Work item
Copy out exactly the stretch below, from the line with "de Pecho 1990" through the line with "unique. Actual colors", both included; the pictures stay out.

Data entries
┄┄┄┄┄┄┄┄┄┄

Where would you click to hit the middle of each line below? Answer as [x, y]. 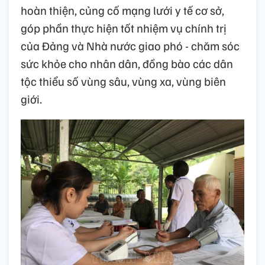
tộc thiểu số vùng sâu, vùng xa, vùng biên [123, 81]
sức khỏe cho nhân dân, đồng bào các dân [127, 64]
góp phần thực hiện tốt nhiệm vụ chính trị [124, 28]
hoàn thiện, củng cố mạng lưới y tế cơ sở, [122, 10]
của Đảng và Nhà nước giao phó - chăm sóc [130, 46]
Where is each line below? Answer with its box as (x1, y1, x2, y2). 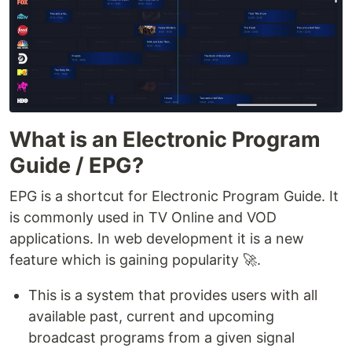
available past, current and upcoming (28, 308, 274, 325)
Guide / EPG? (9, 152, 144, 179)
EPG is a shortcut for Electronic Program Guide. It (9, 188, 339, 205)
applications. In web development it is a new (9, 230, 304, 247)
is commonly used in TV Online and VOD (9, 209, 277, 226)
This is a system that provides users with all (28, 287, 317, 304)
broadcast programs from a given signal (28, 329, 295, 346)
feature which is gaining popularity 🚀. (9, 251, 261, 269)
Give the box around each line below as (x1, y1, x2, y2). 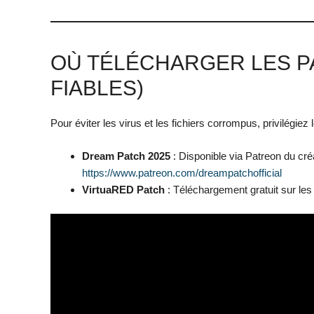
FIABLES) (50, 76, 144, 100)
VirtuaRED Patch (82, 183, 165, 196)
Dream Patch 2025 (82, 149, 170, 162)
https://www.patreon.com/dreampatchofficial (82, 166, 282, 179)
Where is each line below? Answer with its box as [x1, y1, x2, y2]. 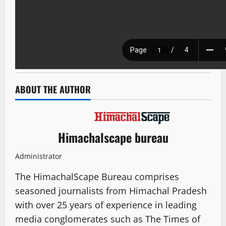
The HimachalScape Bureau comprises [15, 171, 179, 183]
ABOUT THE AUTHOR [15, 82, 91, 96]
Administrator [15, 151, 62, 161]
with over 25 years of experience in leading [15, 199, 197, 211]
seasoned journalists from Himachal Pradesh [15, 185, 207, 197]
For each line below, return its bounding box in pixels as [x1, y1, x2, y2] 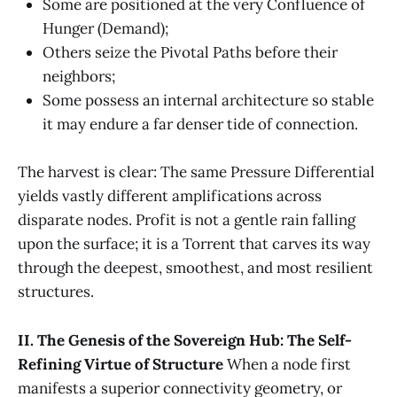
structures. [18, 282, 94, 302]
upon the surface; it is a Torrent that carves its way [18, 234, 370, 254]
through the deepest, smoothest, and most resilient [18, 258, 373, 278]
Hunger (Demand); [43, 19, 168, 39]
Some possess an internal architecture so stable [43, 90, 374, 111]
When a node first [223, 354, 351, 374]
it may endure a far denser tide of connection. [43, 114, 358, 135]
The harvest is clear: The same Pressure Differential [18, 162, 375, 183]
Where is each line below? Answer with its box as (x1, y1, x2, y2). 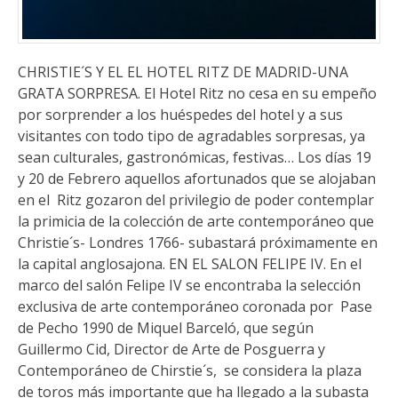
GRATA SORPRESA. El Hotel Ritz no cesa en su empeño (18, 84, 377, 104)
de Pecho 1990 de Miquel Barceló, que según (18, 318, 314, 338)
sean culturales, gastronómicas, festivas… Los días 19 (18, 147, 371, 168)
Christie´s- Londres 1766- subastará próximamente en (18, 233, 378, 253)
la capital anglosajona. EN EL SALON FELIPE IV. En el (18, 254, 362, 275)
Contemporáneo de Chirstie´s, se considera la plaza (18, 361, 362, 381)
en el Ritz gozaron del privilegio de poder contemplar (18, 190, 374, 211)
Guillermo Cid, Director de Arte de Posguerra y (18, 339, 325, 360)
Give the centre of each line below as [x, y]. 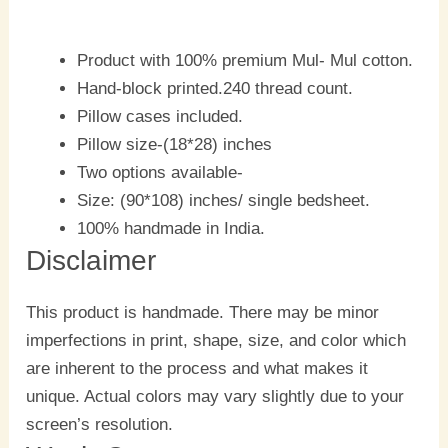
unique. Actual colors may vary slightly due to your [215, 397]
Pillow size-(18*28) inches [175, 145]
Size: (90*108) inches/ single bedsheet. [224, 201]
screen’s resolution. [100, 425]
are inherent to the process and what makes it [197, 369]
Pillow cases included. [160, 117]
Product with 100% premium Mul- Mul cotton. [245, 61]
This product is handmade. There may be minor [203, 313]

┄┄┄┄┄┄┄┄┄┄

Exercise response
de Pecho 1990 de Miquel Barceló, que según (18, 318, 314, 338)
sean culturales, gastronómicas, festivas… Los días 19 (18, 147, 371, 168)
Christie´s- Londres 1766- subastará próximamente en (18, 233, 378, 253)
la capital anglosajona. EN EL SALON FELIPE IV. En el (18, 254, 362, 275)
Contemporáneo de Chirstie´s, se considera la plaza (18, 361, 362, 381)
en el Ritz gozaron del privilegio de poder contemplar (18, 190, 374, 211)
Guillermo Cid, Director de Arte de Posguerra y (18, 339, 325, 360)
Give the centre of each line below as [x, y]. 
unique. Actual colors may vary slightly due to your [215, 397]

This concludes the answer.